Kratochvil has photographed the old and dispirited, the young and reckless, farmers who try to grow crops on polluted land and religious devotees who carry on forbidden traditions. His pictures include images of empty food markets in Poland, Gypsies and street gangs in Romania, an Albanian gulag and a shell-shocked Bosnian refugee in Croatia.

One particularly striking picture, "Shelter, Poland 1976," features a woman shrouded in black and two smaller, lumpish figures in a bleak courtyard with dirty dishes stacked on a bare table. "Fallen Iron Curtain, Czechoslovakia 1989" appears to depict an ordinary, unlovely landscape, but the title reveals that a roll of barbed wire off to one side formerly served as a fearsome barricade.

Recalling his youth in Prague, Kratochvil said he had a remarkably carefree childhood, but his parents were traumatized by Communist oppression. "My father was a photographer," Kratochvil said. "He worked in a studio, a kind of a cooperative, but he owned a company and employed people, so my parents were looked upon as exploiters of the masses.

"They spent five years in internal exile. They lost their rights as citizens, so they couldn't leave. The whole country was surrounded by barbed wire. My father was forced to work in a factory, where he was humiliated."

Seeking a better way of life after he finished school, Kratochvil snuck across the border into Austria, but got stuck in a refugee camp for almost a year. "Sweden finally took me," he said. "They got some old people and young people without professions. Being a refugee was like being in a meat market. Countries like the U.S. or Canada would take educated people, engineers or doctors, but they really didn't want to have anything to do with the rest of us."

In 1970, after two years of "bumming around and being stateless," he made his way to Holland. "I got political asylum there," he said. "The mood was a little bit better because it was after the Russian invasion of Czechoslovakia, so the West was a little bit more kind to people like me."

Then he got his "big break": a scholarship to study at the State Academy of Fine Arts in Amsterdam. "It changed my life," he said.

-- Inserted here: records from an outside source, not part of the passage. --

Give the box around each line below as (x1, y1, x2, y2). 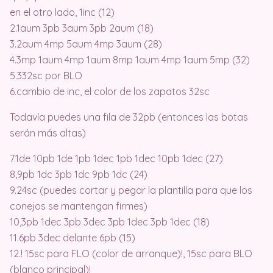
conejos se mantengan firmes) (10, 200, 147, 213)
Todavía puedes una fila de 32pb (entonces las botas (10, 111, 248, 124)
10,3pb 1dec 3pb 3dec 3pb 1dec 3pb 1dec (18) (10, 216, 210, 229)
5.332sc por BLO (10, 69, 82, 82)
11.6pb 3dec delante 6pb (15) (10, 232, 135, 244)
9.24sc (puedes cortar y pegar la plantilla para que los (10, 184, 252, 197)
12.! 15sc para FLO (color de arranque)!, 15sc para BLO (10, 247, 252, 260)
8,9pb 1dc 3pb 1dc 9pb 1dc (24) (10, 168, 147, 181)
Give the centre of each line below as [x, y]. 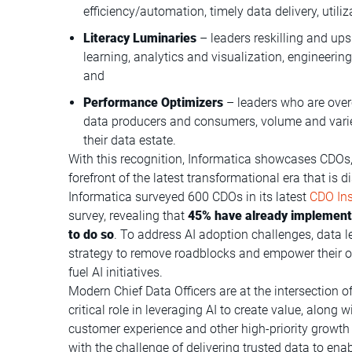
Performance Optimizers [154, 102]
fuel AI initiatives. [116, 272]
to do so [92, 234]
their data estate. [130, 140]
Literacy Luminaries [140, 38]
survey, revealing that [128, 215]
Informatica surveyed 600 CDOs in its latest [189, 196]
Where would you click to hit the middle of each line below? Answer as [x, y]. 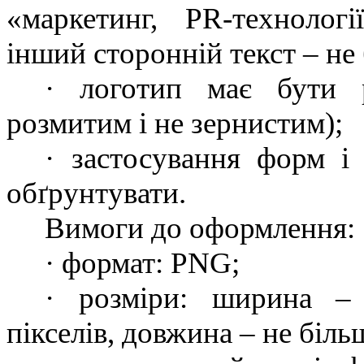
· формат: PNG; [143, 263]
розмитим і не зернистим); [175, 123]
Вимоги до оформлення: [200, 228]
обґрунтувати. [96, 193]
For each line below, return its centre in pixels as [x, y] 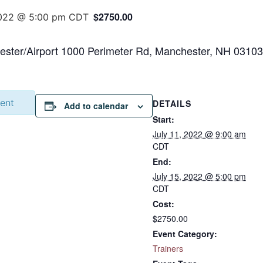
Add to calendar [96, 106]
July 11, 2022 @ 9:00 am [199, 134]
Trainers [168, 248]
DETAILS [172, 103]
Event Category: [185, 234]
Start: [163, 119]
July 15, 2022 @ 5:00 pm [199, 176]
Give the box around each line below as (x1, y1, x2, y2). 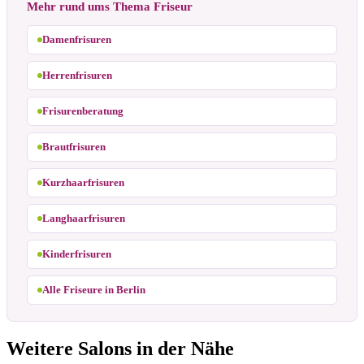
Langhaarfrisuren (42, 211, 125, 224)
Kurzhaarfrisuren (42, 175, 124, 188)
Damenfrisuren (42, 32, 111, 45)
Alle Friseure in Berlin (42, 283, 145, 296)
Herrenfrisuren (42, 68, 112, 81)
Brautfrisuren (42, 140, 106, 153)
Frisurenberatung (42, 104, 123, 117)
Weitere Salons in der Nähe (6, 337, 234, 359)
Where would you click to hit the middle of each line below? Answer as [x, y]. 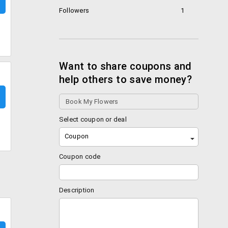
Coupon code [80, 156]
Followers [74, 10]
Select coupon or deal [93, 119]
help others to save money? [126, 79]
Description [77, 190]
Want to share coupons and [125, 66]
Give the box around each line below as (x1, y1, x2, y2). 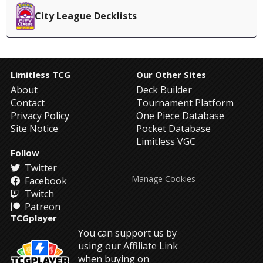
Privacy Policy (11, 109, 69, 122)
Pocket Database (136, 122, 211, 135)
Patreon (22, 200, 60, 213)
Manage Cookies (131, 173, 195, 184)
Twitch (22, 187, 54, 200)
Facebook (22, 174, 67, 187)
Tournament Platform (136, 96, 234, 109)
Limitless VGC (136, 135, 195, 148)

Kratochvil had no prior training in photography, but he had helped his father in his studio and absorbed a lot of information. "What I had learned was subconscious," he said. "But when I went to school, it came so naturally. I fell into it right away."

He completed his studies in two and a half years, married an American he had met in Holland and moved to Los Angeles in 1972. After making the rounds with his portfolio, he landed a job at the Los Angeles Times, as a photographer for the newspaper's West and Home magazines. He resigned after a year, opting to work as a freelancer.

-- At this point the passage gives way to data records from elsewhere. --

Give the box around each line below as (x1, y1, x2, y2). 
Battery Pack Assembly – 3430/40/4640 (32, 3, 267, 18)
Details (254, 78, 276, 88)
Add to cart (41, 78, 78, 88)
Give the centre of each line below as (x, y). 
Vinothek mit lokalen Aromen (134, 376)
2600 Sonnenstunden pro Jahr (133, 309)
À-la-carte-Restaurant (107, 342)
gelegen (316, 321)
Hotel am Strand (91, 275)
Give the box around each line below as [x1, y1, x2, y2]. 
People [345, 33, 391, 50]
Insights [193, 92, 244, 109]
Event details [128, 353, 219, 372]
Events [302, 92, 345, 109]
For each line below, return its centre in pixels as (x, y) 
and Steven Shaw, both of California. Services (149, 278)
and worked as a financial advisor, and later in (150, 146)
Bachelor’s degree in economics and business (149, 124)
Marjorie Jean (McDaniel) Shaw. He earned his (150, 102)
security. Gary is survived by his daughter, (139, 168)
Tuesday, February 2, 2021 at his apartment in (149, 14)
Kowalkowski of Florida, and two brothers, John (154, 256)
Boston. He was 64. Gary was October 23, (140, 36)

In 1976, the year he became an American citizen, Kratochvil moved to New York to work for Vogue, but he soon tired of fashion photography. His marriage had ended in divorce and he was interested in socially conscious imagery, he went on the road.

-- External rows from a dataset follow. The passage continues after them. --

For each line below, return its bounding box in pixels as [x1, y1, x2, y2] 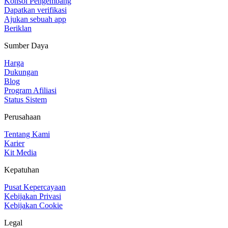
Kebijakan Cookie [4, 201, 63, 210]
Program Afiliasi [4, 85, 56, 95]
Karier [4, 138, 24, 148]
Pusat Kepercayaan [4, 182, 66, 191]
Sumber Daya [4, 41, 48, 50]
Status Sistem [4, 95, 47, 104]
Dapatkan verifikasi [4, 5, 67, 14]
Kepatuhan [4, 165, 39, 174]
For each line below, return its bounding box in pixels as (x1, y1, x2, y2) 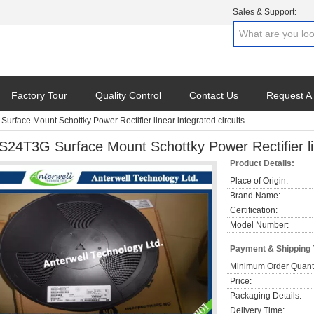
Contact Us (189, 90, 238, 101)
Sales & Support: (233, 7, 296, 17)
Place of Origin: (230, 176, 288, 186)
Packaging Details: (230, 291, 301, 301)
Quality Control (95, 90, 161, 101)
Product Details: (230, 158, 294, 168)
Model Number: (230, 220, 289, 230)
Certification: (230, 205, 278, 215)
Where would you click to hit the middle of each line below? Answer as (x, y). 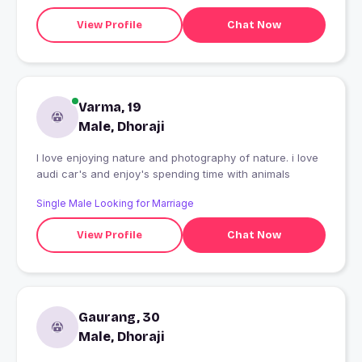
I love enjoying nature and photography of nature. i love (177, 158)
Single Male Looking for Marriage (115, 204)
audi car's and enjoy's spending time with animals (163, 174)
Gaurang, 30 (119, 318)
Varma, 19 (110, 107)

"The passport gave me carte blanche to go back to Eastern Europe," he said. "Before that, I had the passport of a political refugee, so I couldn't go back. I would have been arrested."

He has worked abroad on assignments for the New York Times Magazine, Time and Newsweek, among many other publications. But his travel to Eastern Europe was a personal journey. "I wanted to get in touch with myself," he said. Returning to his native country was part of his mission, but he also explored widely. "I was discovering different regions of Eastern Europe that I hadn't been allowed to visit while living in Czechoslovakia," he said. "It was the very exciting."

In Polish villages he was stunned to find religious practices he had never heard of, much less witnessed. "I had never seen such devotion in Czechoslovakia because they got rid of the clergy completely," he said. "Old people carried on traditions, but if young people went to church, they would be put on a black list."